The exact dates for when these tools will be rolled out to customers have yet to be announced. For now the company is continuing to test and validate these tools internally as well as gathering feedback from select customers on how these tools could benefit them, Stone said.
Meanwhile, Edico continues to build its customer base both in academia and industry. This past May, PerkinElmer purchased a Dragen processor to analyze whole-genome and whole-exome sequencing data in its CLIA-certified high-throughput sequencing facility. Edico also recently participated in a collaborative study with researchers at Harvard and Stanford Universities, where its system was used to analyze a whole human genome at 300x depth of coverage in approximately six hours.
For its part, HudsonAlpha is using Dragen and Edico's Genome pipeline to analyze data generated by its Genomic Services Laboratory as well as its Clinical Services Laboratory, which performs whole-genome sequencing for patients with genetic conditions. HudsonAlpha is also using the Dragen processor to support its Clinical Sequencing Research Consortium project — a joint initiative of the National Human Genome Research Institute and the National Cancer Institute — which uses exome sequencing to help diagnose developmental delays in children. The Dragen genome pipeline includes optimized algorithms for BCL conversion, compression, mapping, alignment, sorting, duplicate marking, haplotype variant calling, and joint genotyping.
Levy told GenomeWeb that with the Dragen system, the average time required for analysis from completing chemistry on the sequencer through to generating the VCF file is 40 minutes including data migration time. Edico claims similar numbers as benchmarks for whole-genome analysis using its processor. It reports that Dragen requires 12 minutes to convert Illumina BCL base call files to Fastq files and 28 minutes to go from Fastq files through to the final list of variant calls.
Hoping to reduce those numbers, Edico teamed up with Intel earlier this year in a partnership to pair Dragen chips with Intel processors.
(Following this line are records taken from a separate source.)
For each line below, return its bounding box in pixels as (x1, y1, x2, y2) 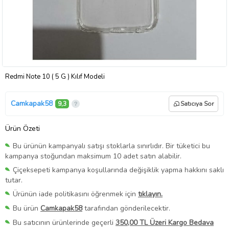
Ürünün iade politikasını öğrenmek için (13, 189, 138, 199)
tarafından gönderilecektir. (82, 203, 170, 213)
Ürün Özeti (5, 123, 40, 133)
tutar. (5, 175, 22, 185)
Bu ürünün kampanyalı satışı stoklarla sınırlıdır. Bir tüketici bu (13, 141, 210, 151)
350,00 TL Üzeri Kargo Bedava (116, 218, 214, 228)
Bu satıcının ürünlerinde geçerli (13, 218, 116, 228)
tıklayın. (138, 189, 163, 199)
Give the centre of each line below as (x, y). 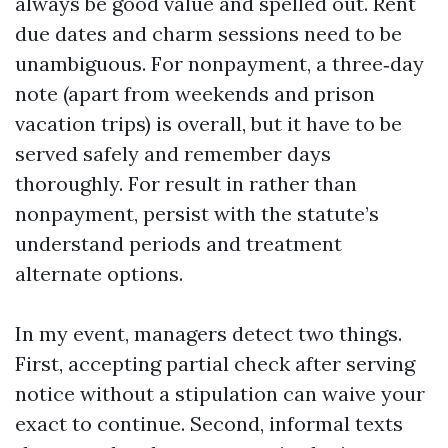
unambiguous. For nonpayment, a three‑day (219, 63)
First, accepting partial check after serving (215, 363)
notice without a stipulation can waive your (220, 393)
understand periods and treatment (178, 243)
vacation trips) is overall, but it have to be (208, 123)
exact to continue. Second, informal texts (209, 423)
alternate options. (99, 273)
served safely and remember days (173, 153)
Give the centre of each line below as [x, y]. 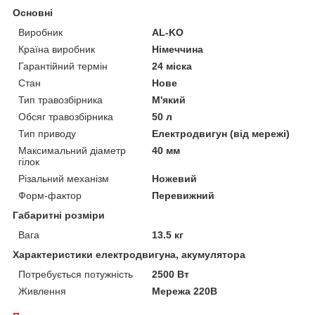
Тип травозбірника [60, 100]
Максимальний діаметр [72, 151]
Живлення [42, 291]
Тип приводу [47, 134]
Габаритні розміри [59, 216]
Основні [33, 13]
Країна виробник [57, 50]
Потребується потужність [76, 275]
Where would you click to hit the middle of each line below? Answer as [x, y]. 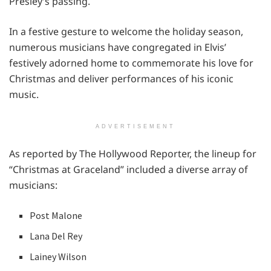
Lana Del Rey [56, 236]
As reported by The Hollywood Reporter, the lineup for [133, 153]
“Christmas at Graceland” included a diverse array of [129, 169]
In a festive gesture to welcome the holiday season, [126, 31]
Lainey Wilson [58, 256]
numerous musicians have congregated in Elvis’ [118, 47]
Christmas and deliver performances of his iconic [121, 78]
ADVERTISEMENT [135, 126]

When combined, the Edico and Intel technologies can analyze a whole genome in approximately 20 minutes, Edico said at the time.
Dragen's speed coupled with its low compute overhead were the chief reasons that HudsonAlpha opted to lease the processor for its needs. Levy said in a statement that the institute's new Illumina HiSeq X Ten sequencing system has more than tripled the number of whole genomes sequenced to just over 15,000 per year. He told GenomeWeb that the institute expects to generate about a 1,000 genomes per month.
Prior to selecting Edico, HudsonAlpha contemplated using cloud infrastructure to handle its data analysis needs or simply beefing up its existing systems. However, Edico proved to be the more cost-effective option for sequence alignment and variant calling tasks compared to using the cloud, according to Levy. It also made more sense to use Dragen, which is tailor-made for running specific analysis tasks quickly at low compute overhead, rather than to add on to existing infrastructure. Moreover, investing in Dragen frees up existing compute capacity for use in other research activities outside of alignments and variant calls, he added.